Determining if $ I_n = \int_0^{\sqrt{\pi n}} \sin(t^2) dt $ is a Cauchy Sequence

Question

If I define the sequence $I_n$:

$$ I_n = \int_0^{\sqrt{\pi n}} \sin(t^2) dt$$

Is this a Cauchy sequence? It appears to be, but I'm not quite sure how to prove it. Here is my attempt so far:

Assume that $\epsilon > 0$ and $m,n \geq N \;(N\in\mathbb{N})$ $$ \left| \int_0^{\sqrt{\pi m}} \sin(t^2)dt - \int_0^{\sqrt{\pi n}} \sin(t^2)dt \right| < \epsilon $$

$$ \left| \int_{\sqrt{\pi n}}^{\sqrt{\pi m}} \sin(t^2)dt \right| < \epsilon$$

and I'm stuck here. Where can I go from this point?
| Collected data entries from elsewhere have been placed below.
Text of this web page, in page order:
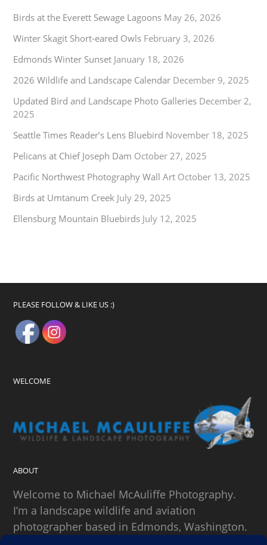
Birds at the Everett Sewage Lagoons May 26, 2026
Winter Skagit Short-eared Owls February 3, 2026
Edmonds Winter Sunset January 18, 2026
2026 Wildlife and Landscape Calendar December 9, 2025
Updated Bird and Landscape Photo Galleries December 2,
2025
Seattle Times Reader’s Lens Bluebird November 18, 2025
Pelicans at Chief Joseph Dam October 27, 2025
Pacific Northwest Photography Wall Art October 13, 2025
Birds at Umtanum Creek July 29, 2025
Ellensburg Mountain Bluebirds July 12, 2025
PLEASE FOLLOW & LIKE US :)
WELCOME
ABOUT
Welcome to Michael McAuliffe Photography.
I’m a landscape wildlife and aviation
photographer based in Edmonds, Washington.

In addition, is the same true for $\int_0^{\sqrt{\pi n}} \cos(t^2)dt$?

Answer 1

Write $$I_n=\int_0^{n\pi}\frac{\sin(t)}{2\sqrt{t}}\,dt$$Then we have

$$\begin{align} \left|I_n-I_m\right|&=\left|\int_{m\pi}^{n\pi}\frac{\sin(t)}{2\sqrt{t}}\,dt\,\right|\\\\ &=\frac12\,\left| \sum_{k=m}^{n-1}\int_{k\pi}^{(k+1)\pi}\frac{\sin(t)}{\sqrt{t}}\,dt\,\right| \end{align}$$

Then, note that for $t\in[k\pi,(k+1)\pi]$, $\sin(t)$ is non-negative for even values of $k$ and non-positive for odd values of $k$.
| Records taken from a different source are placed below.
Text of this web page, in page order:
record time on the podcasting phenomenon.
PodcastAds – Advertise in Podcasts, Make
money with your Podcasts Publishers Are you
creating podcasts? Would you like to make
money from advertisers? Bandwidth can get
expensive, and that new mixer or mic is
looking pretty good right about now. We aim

Heuristically, for large $k$, we have

$$\int_{k\pi}^{(k+1)\pi}\frac{\sin(t)}{\sqrt{t}}\,dt\approx \frac{1}{\sqrt{k\pi}}\int_{k\pi}^{(k+1)\pi}\sin(t)\,dt= (-1)^k\frac{2}{\sqrt{k\pi}}$$

Inasmuch as $\lim_{m,n\to \infty}\sum_{k=m}^{n-1}\frac{(-1)^k}{\sqrt{k\pi}}=0$ (Leibniz's Test for alternating series), the sequence $I_n$ is indeed Cauchy.

Answer 2

Starting from Mark's suggestion,

$$ I_n = \int_{0}^{n\pi}\frac{\sin(t)}{2\sqrt{t}}\,dt $$ leads for sure to a Cauchy sequence, since $\frac{\sin(t)}{2\sqrt{t}}$ is improperly Riemann-integrable over $\mathbb{R}^+$ by Dirichlet's test: $\sin(x)$ is a function with a bounded primitive and $\frac{1}{\sqrt{t}}$ is decreasing to zero. As an alternative, you may just apply integration by parts: $$ I_n = \int_{0}^{\pi n}\frac{1-\cos(t)}{4t\sqrt{t}}\,dt $$ where the new integrand function is non-negative, behaves like $\sqrt{t}$ in a right neighbourhood of the origin and decays like $\frac{1}{t\sqrt{t}}$ (that is an integrable function on $(1,+\infty)$) far from the origin.
Additionally, through the Laplace transform: $$ \lim_{N\to +\infty}\int_{0}^{N}\frac{\sin(t)}{2\sqrt{t}}\,dt = \int_{0}^{+\infty}\frac{ds}{2\sqrt{\pi s}(1+s^2)}=\frac{1}{\sqrt{\pi}}\int_{0}^{+\infty}\frac{dt}{1+t^4}=\color{red}{\frac{1}{2}\sqrt{\frac{\pi}{2}}}.$$ We have just computed a Fresnel integral. If $\sin$ is replaced by $\cos$, it is pretty much the same.